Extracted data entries
::::::

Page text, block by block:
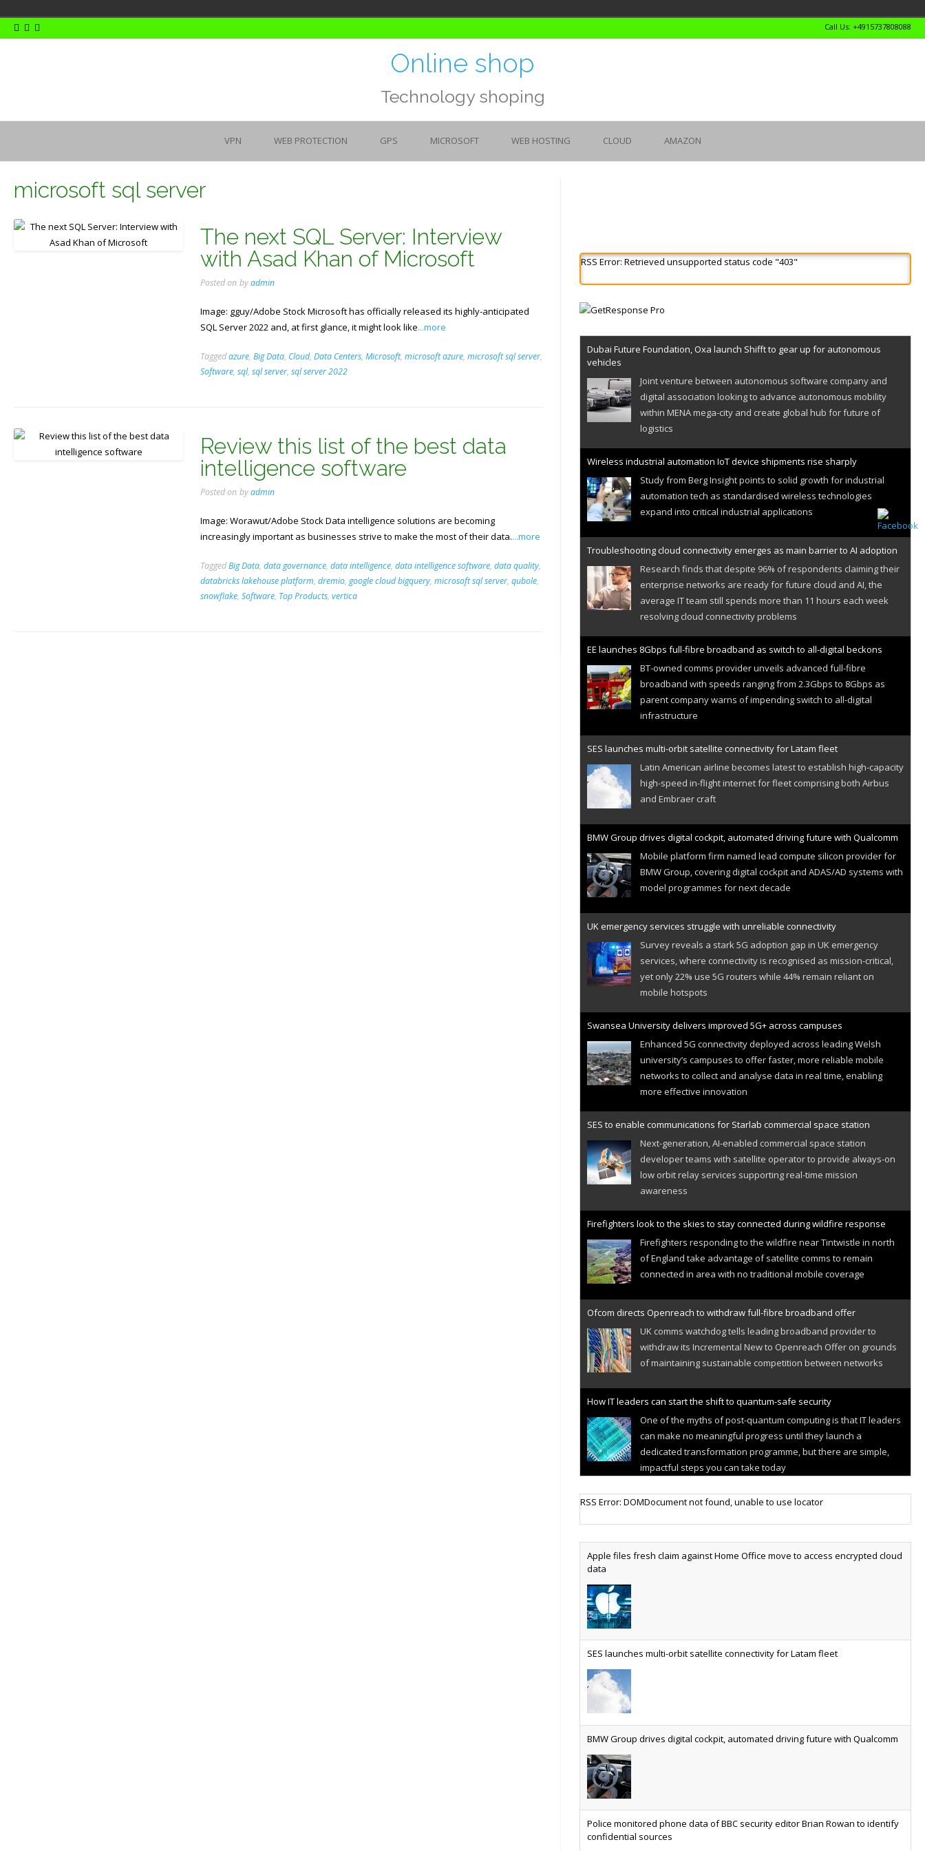
Skip
to
Call Us: +4915737808088
Online shop
Technology shoping
VPN WEB PROTECTION GPS MICROSOFT WEB HOSTING CLOUD AMAZON
microsoft sql server
The next SQL Server: Interview
with Asad Khan of Microsoft
Posted on byadmin
Image: gguy/Adobe Stock Microsoft has officially released its highly-anticipated
SQL Server 2022 and, at first glance, it might look like...more
Taggedazure,Big Data, Cloud,Data Centers,Microsoft,microsoft azure,microsoft sql server,
Software,sql,sql server,sql server 2022
Review this list of the best data
intelligence software
Posted on byadmin
Image: Worawut/Adobe Stock Data intelligence solutions are becoming
increasingly important as businesses strive to make the most of their data....more
TaggedBig Data,data governance,data intelligence,data intelligence software,data quality,
databricks lakehouse platform,dremio,google cloud bigquery,microsoft sql server,qubole,
snowflake,Software, Top Products,vertica
RSS Error: Retrieved unsupported status code "403"
Dubai Future Foundation, Oxa launch Shifft to gear up for autonomous
vehicles
Joint venture between autonomous software company and
digital association looking to advance autonomous mobility
within MENA mega-city and create global hub for future of
logistics
Wireless industrial automation IoT device shipments rise sharply
Study from Berg Insight points to solid growth for industrial
automation tech as standardised wireless technologies
expand into critical industrial applications
Troubleshooting cloud connectivity emerges as main barrier to AI adoption
Research finds that despite 96% of respondents claiming their
enterprise networks are ready for future cloud and AI, the
average IT team still spends more than 11 hours each week
resolving cloud connectivity problems
EE launches 8Gbps full-fibre broadband as switch to all-digital beckons
BT-owned comms provider unveils advanced full-fibre
broadband with speeds ranging from 2.3Gbps to 8Gbps as
parent company warns of impending switch to all-digital
infrastructure
SES launches multi-orbit satellite connectivity for Latam fleet
Latin American airline becomes latest to establish high-capacity
high-speed in-flight internet for fleet comprising both Airbus
and Embraer craft
BMW Group drives digital cockpit, automated driving future with Qualcomm
Mobile platform firm named lead compute silicon provider for
BMW Group, covering digital cockpit and ADAS/AD systems with
model programmes for next decade
UK emergency services struggle with unreliable connectivity
Survey reveals a stark 5G adoption gap in UK emergency
services, where connectivity is recognised as mission-critical,
yet only 22% use 5G routers while 44% remain reliant on
mobile hotspots
Swansea University delivers improved 5G+ across campuses
Enhanced 5G connectivity deployed across leading Welsh
university’s campuses to offer faster, more reliable mobile
networks to collect and analyse data in real time, enabling
more effective innovation
SES to enable communications for Starlab commercial space station
Next-generation, AI-enabled commercial space station
developer teams with satellite operator to provide always-on
low orbit relay services supporting real-time mission
awareness
Firefighters look to the skies to stay connected during wildfire response
Firefighters responding to the wildfire near Tintwistle in north
of England take advantage of satellite comms to remain
connected in area with no traditional mobile coverage
Ofcom directs Openreach to withdraw full-fibre broadband offer
UK comms watchdog tells leading broadband provider to
withdraw its Incremental New to Openreach Offer on grounds
of maintaining sustainable competition between networks
How IT leaders can start the shift to quantum-safe security
One of the myths of post-quantum computing is that IT leaders
can make no meaningful progress until they launch a
dedicated transformation programme, but there are simple,
impactful steps you can take today
Cellular IoT connectivity market powers on
worldwide by 2030, generating annual connectivity revenues of
AT&T unveils telco open AI model
deploying AI at scale
Why every SaaS platform needs a sanctions kill switch
economic resource. The practical question is whether your
platform has a sanctions kill switch.
Physical AI now mainstream as manufacturers scale AI implementation
environments – from factories and warehouses to logistics
networks, maintenance operations and quality management
Apple files fresh claim against Home Office move to access encrypted cloud
BMW Group drives digital cockpit, automated driving future with Qualcomm
Police monitored phone data of BBC security editor Brian Rowan to identify

::::::

Your task: Every record must be set down again exactly; pictures do not belong in the copy.

Completed task:
Page text, block by block:
Skip
to
Call Us: +4915737808088
Online shop
Technology shoping
VPN WEB PROTECTION GPS MICROSOFT WEB HOSTING CLOUD AMAZON
microsoft sql server
The next SQL Server: Interview
with Asad Khan of Microsoft
Posted on byadmin
Image: gguy/Adobe Stock Microsoft has officially released its highly-anticipated
SQL Server 2022 and, at first glance, it might look like...more
Taggedazure,Big Data, Cloud,Data Centers,Microsoft,microsoft azure,microsoft sql server,
Software,sql,sql server,sql server 2022
Review this list of the best data
intelligence software
Posted on byadmin
Image: Worawut/Adobe Stock Data intelligence solutions are becoming
increasingly important as businesses strive to make the most of their data....more
TaggedBig Data,data governance,data intelligence,data intelligence software,data quality,
databricks lakehouse platform,dremio,google cloud bigquery,microsoft sql server,qubole,
snowflake,Software, Top Products,vertica
RSS Error: Retrieved unsupported status code "403"
Dubai Future Foundation, Oxa launch Shifft to gear up for autonomous
vehicles
Joint venture between autonomous software company and
digital association looking to advance autonomous mobility
within MENA mega-city and create global hub for future of
logistics
Wireless industrial automation IoT device shipments rise sharply
Study from Berg Insight points to solid growth for industrial
automation tech as standardised wireless technologies
expand into critical industrial applications
Troubleshooting cloud connectivity emerges as main barrier to AI adoption
Research finds that despite 96% of respondents claiming their
enterprise networks are ready for future cloud and AI, the
average IT team still spends more than 11 hours each week
resolving cloud connectivity problems
EE launches 8Gbps full-fibre broadband as switch to all-digital beckons
BT-owned comms provider unveils advanced full-fibre
broadband with speeds ranging from 2.3Gbps to 8Gbps as
parent company warns of impending switch to all-digital
infrastructure
SES launches multi-orbit satellite connectivity for Latam fleet
Latin American airline becomes latest to establish high-capacity
high-speed in-flight internet for fleet comprising both Airbus
and Embraer craft
BMW Group drives digital cockpit, automated driving future with Qualcomm
Mobile platform firm named lead compute silicon provider for
BMW Group, covering digital cockpit and ADAS/AD systems with
model programmes for next decade
UK emergency services struggle with unreliable connectivity
Survey reveals a stark 5G adoption gap in UK emergency
services, where connectivity is recognised as mission-critical,
yet only 22% use 5G routers while 44% remain reliant on
mobile hotspots
Swansea University delivers improved 5G+ across campuses
Enhanced 5G connectivity deployed across leading Welsh
university’s campuses to offer faster, more reliable mobile
networks to collect and analyse data in real time, enabling
more effective innovation
SES to enable communications for Starlab commercial space station
Next-generation, AI-enabled commercial space station
developer teams with satellite operator to provide always-on
low orbit relay services supporting real-time mission
awareness
Firefighters look to the skies to stay connected during wildfire response
Firefighters responding to the wildfire near Tintwistle in north
of England take advantage of satellite comms to remain
connected in area with no traditional mobile coverage
Ofcom directs Openreach to withdraw full-fibre broadband offer
UK comms watchdog tells leading broadband provider to
withdraw its Incremental New to Openreach Offer on grounds
of maintaining sustainable competition between networks
How IT leaders can start the shift to quantum-safe security
One of the myths of post-quantum computing is that IT leaders
can make no meaningful progress until they launch a
dedicated transformation programme, but there are simple,
impactful steps you can take today
Cellular IoT connectivity market powers on
worldwide by 2030, generating annual connectivity revenues of
AT&T unveils telco open AI model
deploying AI at scale
Why every SaaS platform needs a sanctions kill switch
economic resource. The practical question is whether your
platform has a sanctions kill switch.
Physical AI now mainstream as manufacturers scale AI implementation
environments – from factories and warehouses to logistics
networks, maintenance operations and quality management
Apple files fresh claim against Home Office move to access encrypted cloud
BMW Group drives digital cockpit, automated driving future with Qualcomm
Police monitored phone data of BBC security editor Brian Rowan to identify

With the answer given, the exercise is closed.